For my permanent wiring I exclusively use right-angle plugs, and for regular patching I use straight plugs.
That makes it very easy to completely unpatch the rack without accidentally pulling out connections that are meant to stay permanent.
Long term, I’d like to switch the permanent wiring to Tendrils – Stakkas, but that’s mainly a matter of cost and availability.
When entire cable runs go vertically through the case, I also don’t mind placing a blank panel underneath them.
Unfortunately, I think my custom internal signal bus is hard to retrofit into “normal” Eurorack cases simply due to space constraints.
On top of that, I’ve modded all relevant modules by soldering a small wire to their CLOCK, RESET, and GND points and adding a custom connector. It’s a very minimal modification and easy to undo, but understandably not everyone is comfortable doing that.
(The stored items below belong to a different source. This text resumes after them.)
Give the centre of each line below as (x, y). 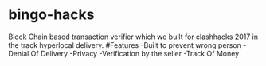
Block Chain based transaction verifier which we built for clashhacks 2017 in (133, 37)
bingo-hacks (51, 15)
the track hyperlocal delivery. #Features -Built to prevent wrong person (125, 45)
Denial (19, 53)
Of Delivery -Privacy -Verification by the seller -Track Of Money (135, 53)
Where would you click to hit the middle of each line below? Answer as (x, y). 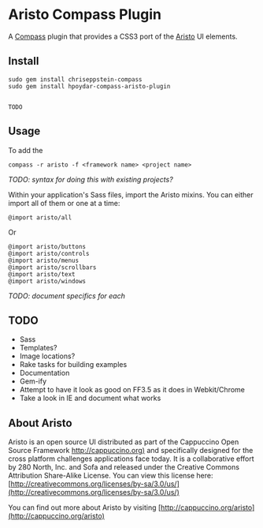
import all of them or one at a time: (64, 203)
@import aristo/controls (49, 253)
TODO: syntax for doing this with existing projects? (91, 179)
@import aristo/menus (44, 260)
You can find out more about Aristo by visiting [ (85, 507)
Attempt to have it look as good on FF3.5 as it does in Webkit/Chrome (132, 390)
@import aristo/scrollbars (52, 267)
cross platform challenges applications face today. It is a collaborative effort (131, 459)
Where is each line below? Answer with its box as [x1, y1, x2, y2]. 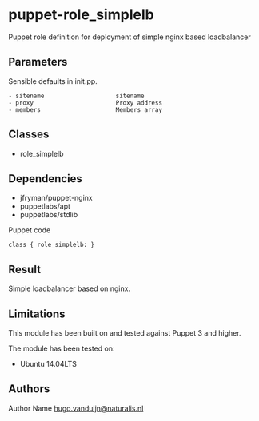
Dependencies [8, 172, 82, 185]
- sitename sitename [8, 92, 145, 100]
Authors [8, 382, 50, 396]
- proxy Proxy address [8, 98, 162, 107]
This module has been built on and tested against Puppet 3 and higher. [8, 328, 241, 337]
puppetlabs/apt [19, 201, 70, 211]
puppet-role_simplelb [8, 6, 154, 24]
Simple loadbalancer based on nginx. [8, 284, 130, 293]
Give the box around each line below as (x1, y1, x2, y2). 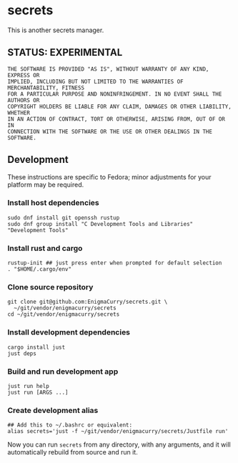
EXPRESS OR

Anyway, I’m planning to put together a small presentation about it sometime soon.
As for clocking in general: I don’t know how it is in your system, but in mine it’s technically impossible to drive all clock/reset-capable modules from the same clock. Roughly half of them would have an offset.
Because of that, I built an alternative master clock using an Arduino.
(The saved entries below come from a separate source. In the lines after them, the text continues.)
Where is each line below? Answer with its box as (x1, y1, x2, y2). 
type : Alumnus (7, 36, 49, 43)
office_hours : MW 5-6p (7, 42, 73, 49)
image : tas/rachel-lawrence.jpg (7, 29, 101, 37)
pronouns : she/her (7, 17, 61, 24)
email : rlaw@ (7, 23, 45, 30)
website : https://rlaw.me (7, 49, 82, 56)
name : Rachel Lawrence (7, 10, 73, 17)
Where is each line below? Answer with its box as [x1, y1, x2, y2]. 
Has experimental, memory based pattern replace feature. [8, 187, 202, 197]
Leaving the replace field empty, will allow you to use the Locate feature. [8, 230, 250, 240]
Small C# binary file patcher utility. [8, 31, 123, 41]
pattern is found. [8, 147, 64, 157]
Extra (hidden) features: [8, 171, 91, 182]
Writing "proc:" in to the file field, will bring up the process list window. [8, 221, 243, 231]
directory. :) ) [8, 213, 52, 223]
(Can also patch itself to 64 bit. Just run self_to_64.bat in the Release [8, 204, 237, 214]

The idea is simple: the first clock pulse is withheld, not sent out.
Additionally, some modules in my setup require an inverted reset signal to end up perfectly in sync again after pressing stop/start.
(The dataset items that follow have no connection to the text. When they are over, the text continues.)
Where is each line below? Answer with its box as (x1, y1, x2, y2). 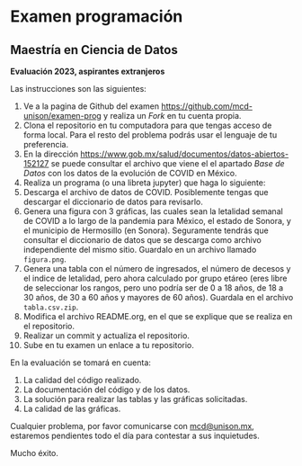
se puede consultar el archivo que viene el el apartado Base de (50, 158, 286, 168)
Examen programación (10, 6, 183, 27)
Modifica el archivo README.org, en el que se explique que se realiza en (22, 311, 293, 321)
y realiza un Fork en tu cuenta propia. (102, 111, 242, 121)
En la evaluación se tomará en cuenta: (10, 357, 152, 368)
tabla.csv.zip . (22, 301, 79, 312)
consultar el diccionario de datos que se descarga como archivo (22, 235, 262, 245)
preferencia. (22, 139, 69, 149)

It’s a bit unfortunate that there’s no real standard for this.
Right now I’m very keen to try @roboDNA’s PULSE module. I’m really curious whether it can solve these sync issues and potentially make my Arduino obsolete.
Ideally, it would also allow tempo divisions (and maybe multiplications in the future) for permanently patched modules while accounting for the often very idiosyncratic reset behavior of different modules. In case it solves this problem i probably will add 2 PULSE instances to my rack.
What matters most to me is simple:
after hitting stop and start, everything must still be perfectly in sync.